= WHAT THE TASK ASKS =
From the line containing "Florida House Bill" to the line containing "similar losses, with 1,728 killed" in the records below, set down every line exactly as it stands, both ends included, and skip the pictures.

= DATA SUPPLIED =
■ ■ ■ ■ ■

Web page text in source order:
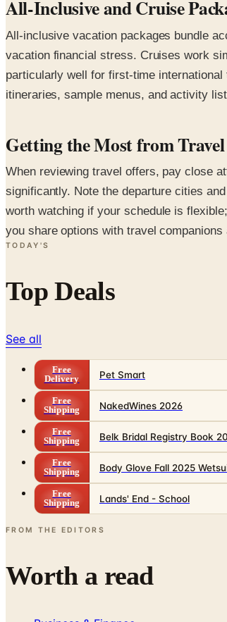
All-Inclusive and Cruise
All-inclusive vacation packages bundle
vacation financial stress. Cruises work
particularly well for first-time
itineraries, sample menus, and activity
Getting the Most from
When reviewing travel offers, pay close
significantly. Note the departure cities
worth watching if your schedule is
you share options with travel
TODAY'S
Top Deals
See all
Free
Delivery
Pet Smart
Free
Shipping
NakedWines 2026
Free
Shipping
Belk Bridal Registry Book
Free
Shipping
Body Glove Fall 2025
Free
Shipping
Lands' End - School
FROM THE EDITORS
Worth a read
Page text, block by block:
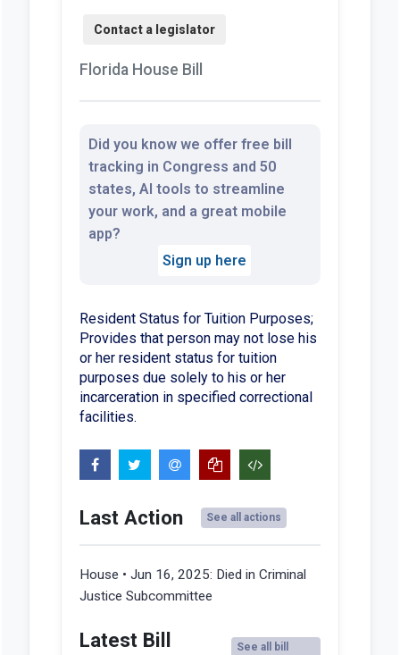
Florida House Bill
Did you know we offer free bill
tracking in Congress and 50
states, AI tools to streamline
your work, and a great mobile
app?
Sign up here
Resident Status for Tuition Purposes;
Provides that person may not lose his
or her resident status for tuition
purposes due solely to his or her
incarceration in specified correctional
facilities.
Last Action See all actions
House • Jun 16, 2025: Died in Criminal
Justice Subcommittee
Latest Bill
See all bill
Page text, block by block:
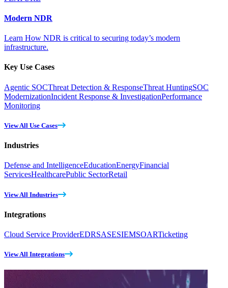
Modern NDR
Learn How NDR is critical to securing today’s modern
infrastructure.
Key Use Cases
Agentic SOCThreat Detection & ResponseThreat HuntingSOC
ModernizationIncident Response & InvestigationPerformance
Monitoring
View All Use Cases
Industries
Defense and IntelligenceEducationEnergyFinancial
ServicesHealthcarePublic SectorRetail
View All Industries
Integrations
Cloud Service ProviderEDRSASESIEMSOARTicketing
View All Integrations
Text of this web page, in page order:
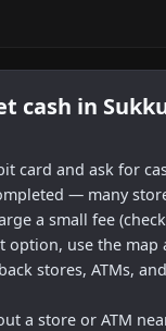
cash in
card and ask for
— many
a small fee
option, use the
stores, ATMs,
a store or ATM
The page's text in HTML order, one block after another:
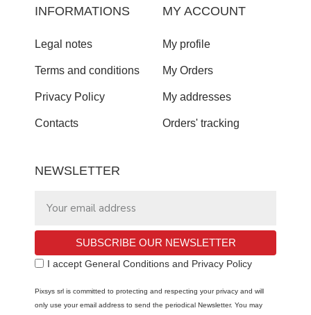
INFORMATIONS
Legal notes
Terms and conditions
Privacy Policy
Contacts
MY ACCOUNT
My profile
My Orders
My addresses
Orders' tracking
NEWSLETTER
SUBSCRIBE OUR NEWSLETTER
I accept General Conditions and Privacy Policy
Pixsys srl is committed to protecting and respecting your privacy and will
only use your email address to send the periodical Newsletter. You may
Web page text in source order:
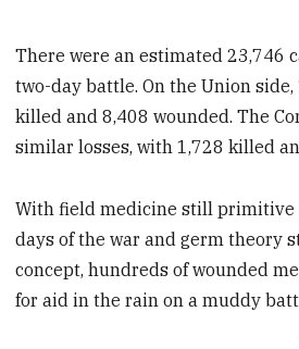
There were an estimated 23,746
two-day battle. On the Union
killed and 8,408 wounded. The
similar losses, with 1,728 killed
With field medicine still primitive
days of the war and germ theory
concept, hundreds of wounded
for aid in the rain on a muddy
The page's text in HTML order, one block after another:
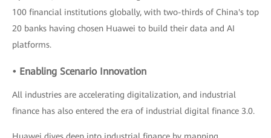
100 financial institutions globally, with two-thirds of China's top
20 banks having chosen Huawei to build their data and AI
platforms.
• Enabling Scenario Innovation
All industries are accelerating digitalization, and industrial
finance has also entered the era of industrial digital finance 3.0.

■ ■ ■ ■ ■

= RESULT =
Florida House Bill
Did you know we offer free bill
tracking in Congress and 50
states, AI tools to streamline
your work, and a great mobile
app?
Sign up here
Resident Status for Tuition Purposes;
Provides that person may not lose his
or her resident status for tuition
purposes due solely to his or her
incarceration in specified correctional
facilities.
Last Action See all actions
House • Jun 16, 2025: Died in Criminal
Justice Subcommittee
Latest Bill
See all bill
Page text, block by block:
Modern NDR
Learn How NDR is critical to securing today’s modern
infrastructure.
Key Use Cases
Agentic SOCThreat Detection & ResponseThreat HuntingSOC
ModernizationIncident Response & InvestigationPerformance
Monitoring
View All Use Cases
Industries
Defense and IntelligenceEducationEnergyFinancial
ServicesHealthcarePublic SectorRetail
View All Industries
Integrations
Cloud Service ProviderEDRSASESIEMSOARTicketing
View All Integrations
Text of this web page, in page order:
cash in
card and ask for
— many
a small fee
option, use the
stores, ATMs,
a store or ATM
The page's text in HTML order, one block after another:
INFORMATIONS
Legal notes
Terms and conditions
Privacy Policy
Contacts
MY ACCOUNT
My profile
My Orders
My addresses
Orders' tracking
NEWSLETTER
SUBSCRIBE OUR NEWSLETTER
I accept General Conditions and Privacy Policy
Pixsys srl is committed to protecting and respecting your privacy and will
only use your email address to send the periodical Newsletter. You may
Web page text in source order:
There were an estimated 23,746
two-day battle. On the Union
killed and 8,408 wounded. The
similar losses, with 1,728 killed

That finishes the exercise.